7.8.0 delivery tier improvements
Pages that are configured to be personalized for each visitor cannot be served from a reverse proxy cache such as Apache mod_cache, Squid or Varnish. Those pages have to be served by the delivery tier for each request. Also, for certain types of behavioral targeting, the targeting engine needs to track the pages a visitor requests to incrementally learn his or her interests.
To ensure the site remains responsive, a caching mechanism has been implemented in the delivery tier that is capable of serving thousands of pages per second. The engine has been designed to integrate seamlessly with the targeting engine.
The documentation for the page cache can be found here.

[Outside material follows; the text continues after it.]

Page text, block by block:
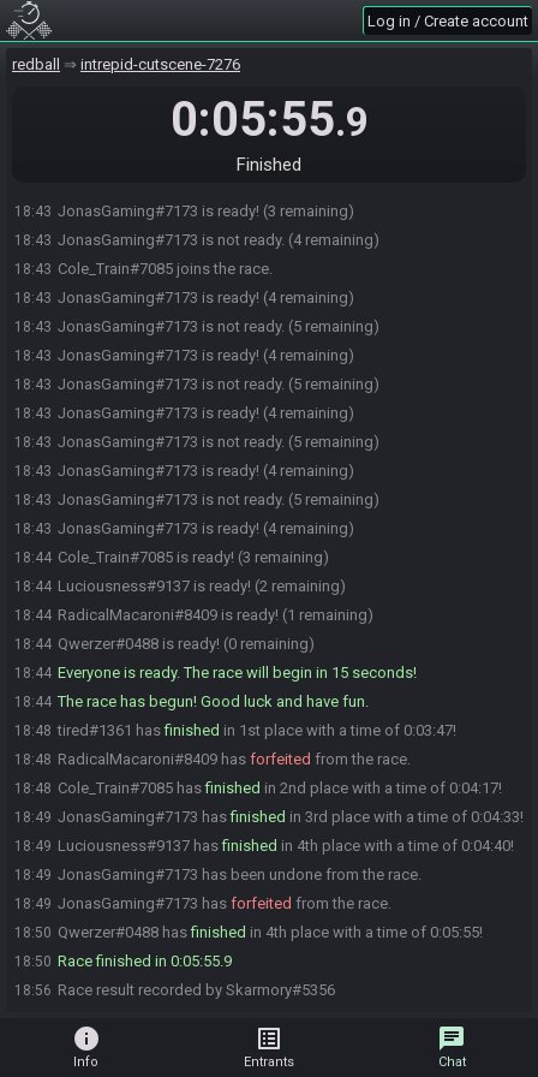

Certain components are visitor specific to such a degree that they are essentially not cacheable; for example a component that displays the three stores or office locations that are closest to the visitor, based on his current location. These types of components can be configured to be rendered not as part of the whole page, but through a separate, client side, asynchronous Ajax call. Another use case for this feature are those components that render data that is coming from external systems, such as Twitter or other feeds.
This means that the page itself can actually be served from the cache. The feature can also be used when not using targeting or when using a regular reverse proxy cache.
The documentation for asynchronous components can be found here.
To facilitate performance analysis during development, testing or even in production, it is now possible to enable page diagnostics. Using a simple switch in the console, page diagnostics become available that detail for each page how much time each component takes to render, how long queries take, etc.
The documentation for page diagnostics can be found here.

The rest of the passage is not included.